TÉCNICAS ASSÉPTICAS PARA O CULTIVO DE AMOSTRAS
Inoculação
Os meios de cultura devem ser esterilizados antes do uso, geralmente o método utilizado é o calor em autoclave. Uma vez que um meio de cultura tenha sido preparado, este pode receber um inoculo de uma cultura. Quando o inóculo (material colocado no meio de cultura), é colocado dentro ou sobre um meio (Agar), as células são imobilizadas e cada uma irá se multiplicar produzindo uma colônia isolada. Mas para isto deve-se empregar técnicas assépticas para evitar a contaminação durante a sua manipulação. A transferência asséptica de uma cultura para outra é realizada com o auxilio de uma agulha de inoculação ou alça de platina, previamente esterilizada em uma chama.
Cada colônia resulta, em princípio, da multiplicação de uma só bactéria, pelo que diferentes espécies/géneros apresentarão colónias diferentes. Na generalidade, estas diferenças são mais visíveis em meios selectivos.
1. Técnica de esgotamento por estrias: através de uma alça ou agulha de semeadura esgota-se o material por meio de estrias na superfície do meio.

2. Técnica da semeadura em superfície: o inóculo é espalhado na superfície do Agar com o auxílio de uma alça de vidro (alça de Drigalsky).
3. Método de pour-plate: uma suspensão de células é misturada com Agar fundido a 45º C, que se verte em uma placa de Petri. Quando o Agar se solidifica, as células são nele imobilizadas e crescem, formando colônias.
CULTIVO DE AERÓBIOS
Estes microrganismos requerem oxigênio para sua sobrevivência. Após a semeadura em placas ou tubos com meio de cultura, estes são mantidos em estufa a 37º C em presença de oxigênio do ar atmosférico. Sempre com as placas de petri no sentido invertido.
CULTIVO DE ANAERÓBIOS
Para o cultivo de microrganismos na ausência de oxigênio são utilizados meios reduzidos, que são meios de cultura com a adição de um agente redutor (ex.: tioglicolato de sódio), capaz de absorver o oxigênio ou gerar H2 e CO2.

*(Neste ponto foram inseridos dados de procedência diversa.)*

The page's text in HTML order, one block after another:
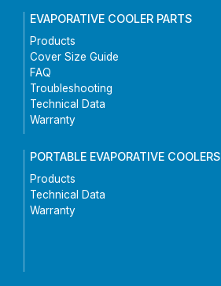
EVAPORATIVE COOLER PARTS
Products
Cover Size Guide
FAQ
Troubleshooting
Technical Data
Warranty
PORTABLE EVAPORATIVE COOLERS
Products
Technical Data
Warranty

Jarras de anaerobiose: os meios inoculados são colocados em uma jarra juntamente com um envelope que contém substâncias químicas que geram hidrogênio e dióxido de carbono, pode ser utilizado também uma vela acessa. Este sistema é inadequado para o cultivo de anaeróbios estritos.
QUANTIFICAÇÃO DA POPULAÇÃO MICROBIANA
Os métodos quantitativos mais comuns são aqueles que avaliam o número de células - UFC/mL – Unidade Formadora de Colônias por mL
Contagem celular microscópica ou eletrônica
Contagem em placa (diluição seriada da amostra, uso de alça calibrada ou membrana filtrante).

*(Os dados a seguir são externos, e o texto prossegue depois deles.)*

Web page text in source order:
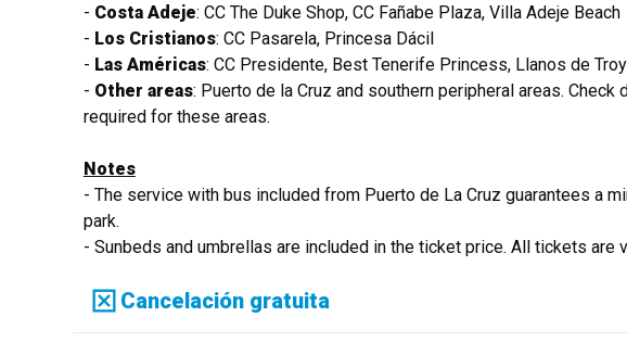
- Costa Adeje: CC The Duke Shop, CC Fañabe Plaza, Villa Adeje Beach
- Los Cristianos: CC Pasarela, Princesa Dácil
- Las Américas: CC Presidente, Best Tenerife Princess, Llanos de
- Other areas: Puerto de la Cruz and southern peripheral areas. Check
required for these areas.
Notes
- The service with bus included from Puerto de La Cruz guarantees a
park.
- Sunbeds and umbrellas are included in the ticket price. All tickets are
Cancelación gratuita
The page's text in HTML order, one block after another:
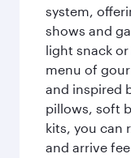
system,
shows and
light snack
menu of
and inspired
pillows, soft
kits, you can
and arrive
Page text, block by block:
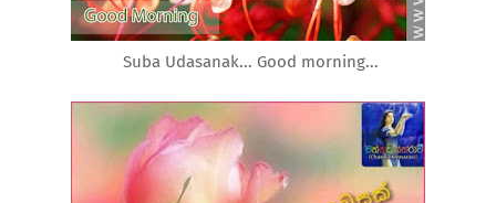
Suba Udasanak... Good morning...
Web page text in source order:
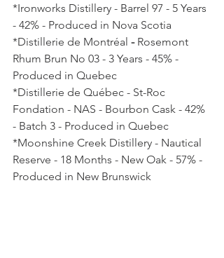
*Ironworks Distillery - Barrel 97 - 5 Years
- 42% - Produced in Nova Scotia
*Distillerie de Montréal - Rosemont
Rhum Brun No 03 - 3 Years - 45% -
Produced in Quebec
*Distillerie de Québec - St-Roc
Fondation - NAS - Bourbon Cask - 42%
- Batch 3 - Produced in Quebec
*Moonshine Creek Distillery - Nautical
Reserve - 18 Months - New Oak - 57% -
Produced in New Brunswick
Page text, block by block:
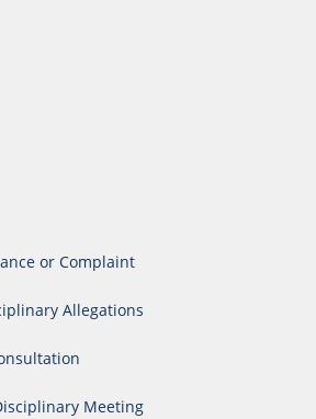
or Complaint
Allegations
Meeting

Conservação por um curto período (dias a meses):
Armazenagem à temperatura de refrigeradores (4º C a 10º C)
Repiques freqüentes
Conservação por longos períodos:
Nitrogênio líquido a -196º C
Freezers a -70º C/ -120º C
Liofilização as amostras são congeladas, desidratadas e fechadas à vácuo, o que possibilita a viabilidade das culturas por muitos anos.